**Try it**
Copy out exactly the lines spanning the line with "average spend, product preferences)" to the line with "yard located in", inclusive, from the data underneath, with no pictures.

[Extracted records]
Segment Open

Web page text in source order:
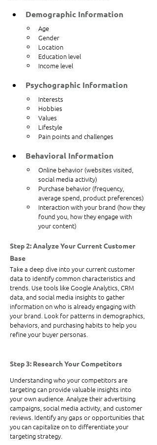
Demographic Information
Age
Gender
Location
Education level
Income level
Psychographic Information
Interests
Hobbies
Values
Lifestyle
Pain points and challenges
Behavioral Information
Online behavior (websites visited,
social media activity)
Purchase behavior (frequency,
average spend, product preferences)
Interaction with your brand (how they
found you, how they engage with
your content)
Step 2: Analyze Your Current Customer
Base
Take a deep dive into your current customer
data to identify common characteristics and
trends. Use tools like Google Analytics, CRM
data, and social media insights to gather
information on who is already engaging with
your brand. Look for patterns in demographics,
behaviors, and purchasing habits to help you
refine your buyer personas.
Step 3: Research Your Competitors
Understanding who your competitors are
targeting can provide valuable insights into
your own audience. Analyze their advertising
campaigns, social media activity, and customer
reviews. Identify any gaps or opportunities that
you can capitalize on to differentiate your
targeting strategy.
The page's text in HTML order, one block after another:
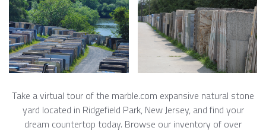
Take a virtual tour of the marble.com expansive natural stone
yard located in Ridgefield Park, New Jersey, and find your
dream countertop today. Browse our inventory of over

Segment Closed

**Written answer**
average spend, product preferences)
Interaction with your brand (how they
found you, how they engage with
your content)
Step 2: Analyze Your Current Customer
Base
Take a deep dive into your current customer
data to identify common characteristics and
trends. Use tools like Google Analytics, CRM
data, and social media insights to gather
information on who is already engaging with
your brand. Look for patterns in demographics,
behaviors, and purchasing habits to help you
refine your buyer personas.
Step 3: Research Your Competitors
Understanding who your competitors are
targeting can provide valuable insights into
your own audience. Analyze their advertising
campaigns, social media activity, and customer
reviews. Identify any gaps or opportunities that
you can capitalize on to differentiate your
targeting strategy.
The page's text in HTML order, one block after another:
Take a virtual tour of the marble.com expansive natural stone
yard located in Ridgefield Park, New Jersey, and find your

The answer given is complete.